New feature: Distance to the *nearest* park centroid

* Source: [OpenDataPhilly](https://www.opendataphilly.org/dataset/parks-and-recreation-assets)
* GeoService URL: https://services.arcgis.com/fLeGjb7u4uXqeF9q/ArcGIS/rest/services/PPR_Assets/FeatureServer/0

**Notes** 
- The park geometries are *polygons*, so you'll need to get the `x` and `y` coordinates of the park *centroids* and calculate the distance to these centroids. 
- You can use the `geometry.centroid.x` and `geometry.centroid.y` values to access these coordinates.

### City Hall

New feature: Distance to City Hall.

* Source: [OpenDataPhilly](https://www.opendataphilly.org/dataset/city-landmarks)
* GeoService URL: https://services.arcgis.com/fLeGjb7u4uXqeF9q/ArcGIS/rest/services/CITY_LANDMARKS/FeatureServer/0

**Notes**

- To identify City Hall, you'll need to pull data where "NAME='City Hall'" and "FEAT_TYPE='Municipal Building'"
- As with the parks, the geometry will be a *polygon*, so you should calculate the distance to the *centroid* of the City Hall polygon

### New Construction Permits

New feature: Distance to the 5 nearest new construction permits from 2018

* Source: [OpenDataPhilly](https://www.opendataphilly.org/dataset/licenses-and-inspections-building-permits)
* CARTO table name: "li_permits"

**Notes**

* You can pull new construction permits only by selecting where `permitdescription` equals 'NEW CONSTRUCTION PERMIT'
* You can select permits from only 2018 using the `permitissuedate` column

### Aggravated Assaults

New feature: Distance to the 5 nearest aggravated assaults in 2018

* Source: [OpenDataPhilly](https://www.opendataphilly.org/dataset/crime-incidents)
* CARTO table name: "incidents_part1_part2"

**Notes**

* You can pull aggravated assaults only by selecting where `Text_General_Code` equals 'Aggravated Assault No Firearm' or 'Aggravated Assault Firearm'
* You can select crimes from only 2018 using the `dispatch_date` column

### Abandonded Vehicle 311 Calls

New feature: Distance to the 5 nearest abandoned vehicle 311 calls in 2018

* Source: [OpenDataPhilly](https://www.opendataphilly.org/dataset/311-service-and-information-requests)
* CARTO table name: "public_cases_fc"

**Notes**

* You can pull abandonded vehicle calls only by selecting where `service_name` equals 'Abandoned Vehicle'
* You can select crimes from only 2018 using the `requested_datetime` column

## Part 2: Predicting bikeshare demand in Philadelphia

**The technical problem**: predict bikeshare trip counts for the Indego bikeshare in Philadelphia



## The policy question: how to best expand a bikeshare program?

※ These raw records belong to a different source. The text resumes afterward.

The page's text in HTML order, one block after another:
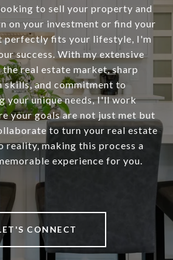
to sell your property and
on your investment or find your
perfectly fits your lifestyle, I'm
success. With my extensive
real estate market, sharp
skills, and commitment to
your unique needs, I'll work
your goals are not just met but
to turn your real estate
reality, making this process a
experience for you.
CONNECT
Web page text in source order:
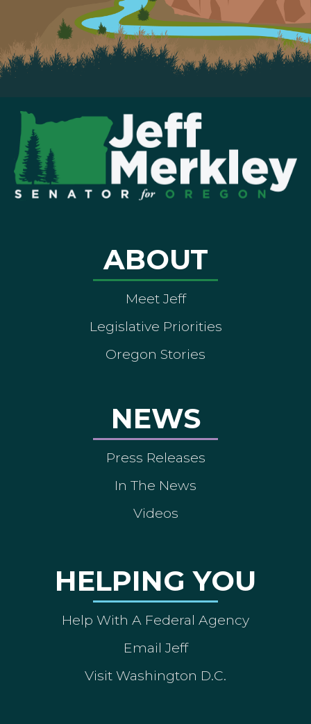
ABOUT
Meet Jeff
Legislative Priorities
Oregon Stories
NEWS
Press Releases
In The News
Videos
HELPING YOU
Help With A Federal Agency
Email Jeff
Visit Washington D.C.
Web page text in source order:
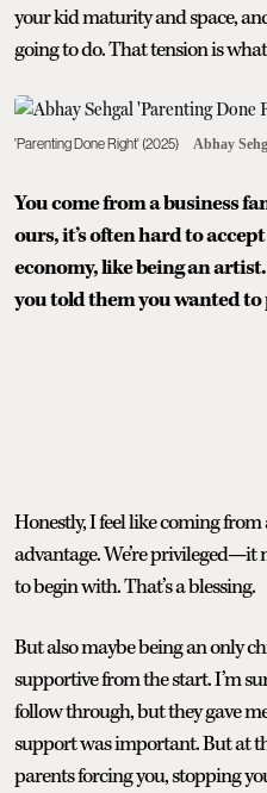
your kid maturity and space,
going to do. That tension is
'Parenting Done Right' (2025) Abhay
You come from a business
ours, it’s often hard to
economy, like being an
you told them you wanted
Honestly, I feel like coming from
advantage. We’re privileged—it
to begin with. That’s a blessing.
But also maybe being an only
supportive from the start. I’m
follow through, but they gave
support was important. But at
parents forcing you, stopping
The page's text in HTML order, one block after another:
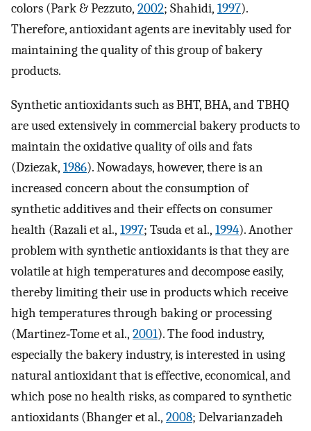
colors (Park & Pezzuto, 2002; Shahidi, 1997).
Therefore, antioxidant agents are inevitably used for
maintaining the quality of this group of bakery
products.
Synthetic antioxidants such as BHT, BHA, and TBHQ
are used extensively in commercial bakery products to
maintain the oxidative quality of oils and fats
(Dziezak, 1986). Nowadays, however, there is an
increased concern about the consumption of
synthetic additives and their effects on consumer
health (Razali et al., 1997; Tsuda et al., 1994). Another
problem with synthetic antioxidants is that they are
volatile at high temperatures and decompose easily,
thereby limiting their use in products which receive
high temperatures through baking or processing
(Martinez‐Tome et al., 2001). The food industry,
especially the bakery industry, is interested in using
natural antioxidant that is effective, economical, and
which pose no health risks, as compared to synthetic
antioxidants (Bhanger et al., 2008; Delvarianzadeh
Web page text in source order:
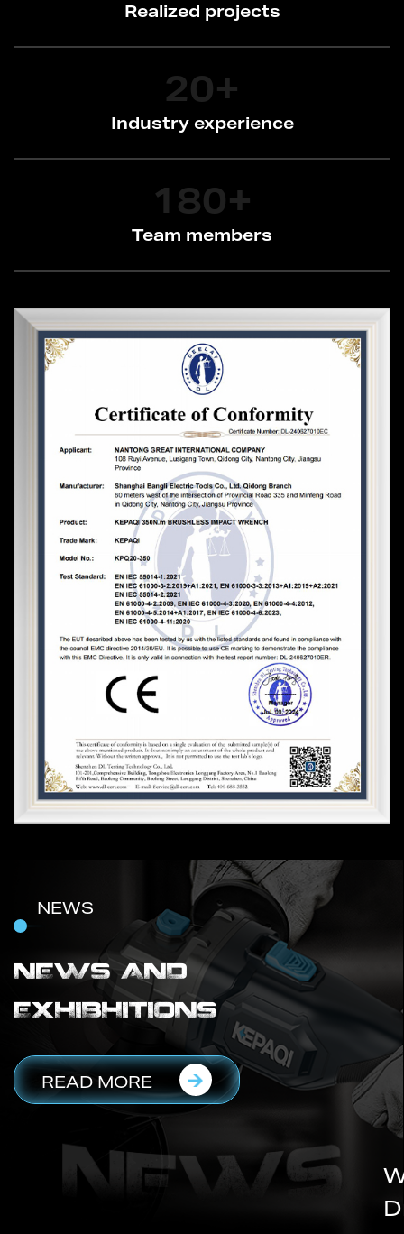
Realized projects
20+
Industry experience
180+
Team members
NEWS
NEWS AND
EXHIBHITIONS
READ MORE
What Is a Brushless
Drill and Why Does It
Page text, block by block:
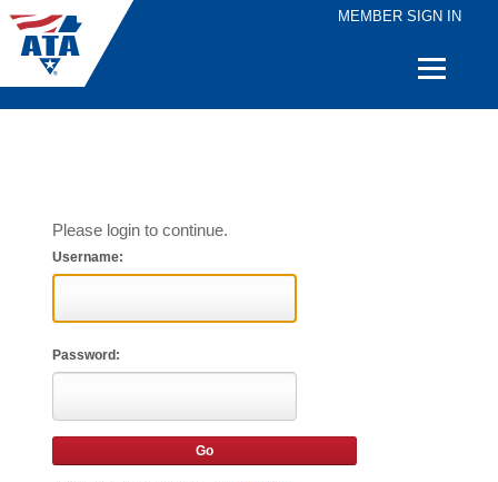
MEMBER SIGN IN
Quick
Please login to continue.
Username:
Password:
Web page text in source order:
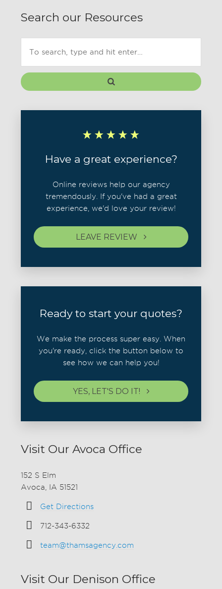
Search our Resources
Have a great experience?
Online reviews help our agency
tremendously. If you've had a great
experience, we'd love your review!
LEAVE REVIEW
Ready to start your quotes?
We make the process super easy. When
you're ready, click the button below to
see how we can help you!
YES, LET'S DO IT!
Visit Our Avoca Office
152 S Elm
Avoca, IA 51521
Get Directions
712-343-6332
team@thamsagency.com
Visit Our Denison Office
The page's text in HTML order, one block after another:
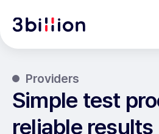
Providers
Simple test
reliable results
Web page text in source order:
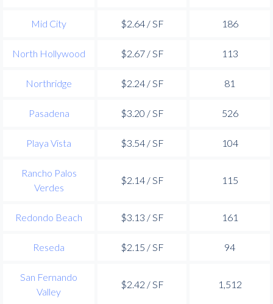
Mid City $2.64 / SF 186
North Hollywood $2.67 / SF 113
Northridge $2.24 / SF 81
Pasadena $3.20 / SF 526
Playa Vista $3.54 / SF 104
Rancho Palos
Verdes
$2.14 / SF 115
Redondo Beach $3.13 / SF 161
Reseda $2.15 / SF 94
San Fernando
Valley
$2.42 / SF 1,512
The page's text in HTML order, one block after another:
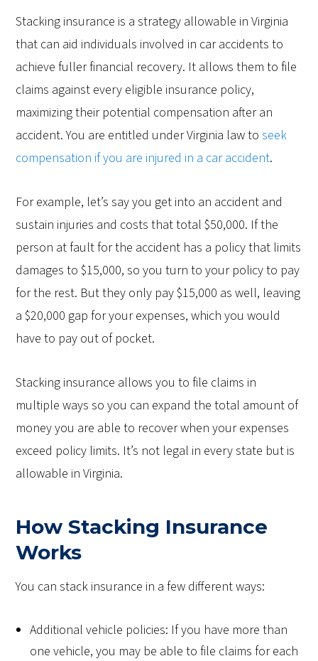
Stacking insurance is a strategy allowable in Virginia
that can aid individuals involved in car accidents to
achieve fuller financial recovery. It allows them to file
claims against every eligible insurance policy,
maximizing their potential compensation after an
accident. You are entitled under Virginia law toseek
compensation if you are injured in a car accident.
For example, let’s say you get into an accident and
sustain injuries and costs that total $50,000. If the
person at fault for the accident has a policy that limits
damages to $15,000, so you turn to your policy to pay
for the rest. But they only pay $15,000 as well, leaving
a $20,000 gap for your expenses, which you would
have to pay out of pocket.
Stacking insurance allows you to file claims in
multiple ways so you can expand the total amount of
money you are able to recover when your expenses
exceed policy limits. It’s not legal in every state but is
allowable in Virginia.
How Stacking Insurance
Works
You can stack insurance in a few different ways:
Additional vehicle policies: If you have more than
one vehicle, you may be able to file claims for each
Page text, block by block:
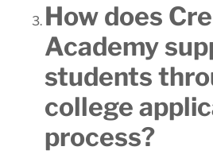
How does
Academy
students
college
process?
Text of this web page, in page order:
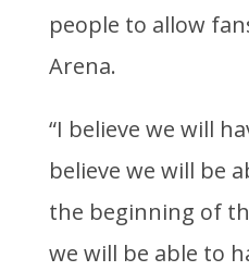
people to allow
Arena.
“I believe we will
believe we will be
the beginning of
we will be able to

- Bikeshares typically require substantial capital when first launching, about \\$4,000 to \\$5,000 per bike
- Once launched, revenue from riders typically covers about 80 percent of operating costs
- Ridership peaks in busy downtown hubs, but how to best expand outwards, often to low-density and low-income communities?
- Important cost/benefit questions of how/where to expand to maximize ridership and access and minimize the need for outside subsidies

For more info, see [this blog post](https://www.pewtrusts.org/en/research-and-analysis/blogs/stateline/2016/03/24/despite-popularity-bike-share-programs-often-need-subsidies) from Pew

## Using predictive modeling as a policy tool

- Construct a predictive model for trip counts by stations in a bikeshare
- Use this model to estimate and map out the ridership for potential stations in new areas
- Use the cost per ride to estimate the additional revenue added
- Compare this additional revenue to the cost of adding new stations

## What are the key assumptions here?

**Most important:** adding new stations in new areas will not affect the demand for existing stations.

This allows the results from the predictive model for demand, built on existing stations, to translate to new stations. 

The key assumption is that the bikeshare is not yet at full capacity, and riders in new areas will not decrease the demand in other areas.

## Is this a good assumption?

- Given that the bikeshare is looking to expand, it's a safe bet that they believe the program is not yet at full capacity
- This is verifiable with existing data — examine trip counts in neighboring stations when a new station opens up. 

**Typically, this is a pretty safe assumption.** But I encourage you to use historical data to verify it!

**Two important columns:**

- `totalDocks`: the total number of docks at each station
- `kioskId`: the unique identifier for each station

## Getting trip data for the Indego bike share

- Available by quarter from: https://www.rideindego.com/about/data/
- I've pulled trip data for 2018 and 2019 (through Q3) and combined into a single CSV file (available in the data folder)

The data page also includes the live status of all of the stations in the system.

In [None]:
# Get the live station status
stations = gpd.read_file("http://www.rideindego.com/stations/json/")

In [None]:
stations.head()

## Let's plot the stations, colored by the number of docks

In [None]:
import contextily as ctx

In [None]:
fig, ax = plt.subplots(figsize=(10,10))

# stations
stations_3857 = stations.to_crs(epsg=3857)
stations_3857.plot(ax=ax, column='totalDocks', legend=True)

# plot the basemap underneath
ctx.add_basemap(ax=ax, crs=stations_3857.crs, url=ctx.providers.CartoDB.DarkMatter)

ax.set_axis_off()

## Load all trips from 2018 and 2019

In [4]:
all_trips = pd.read_csv("./data/indego-trips-2018-2019.csv.tar.gz")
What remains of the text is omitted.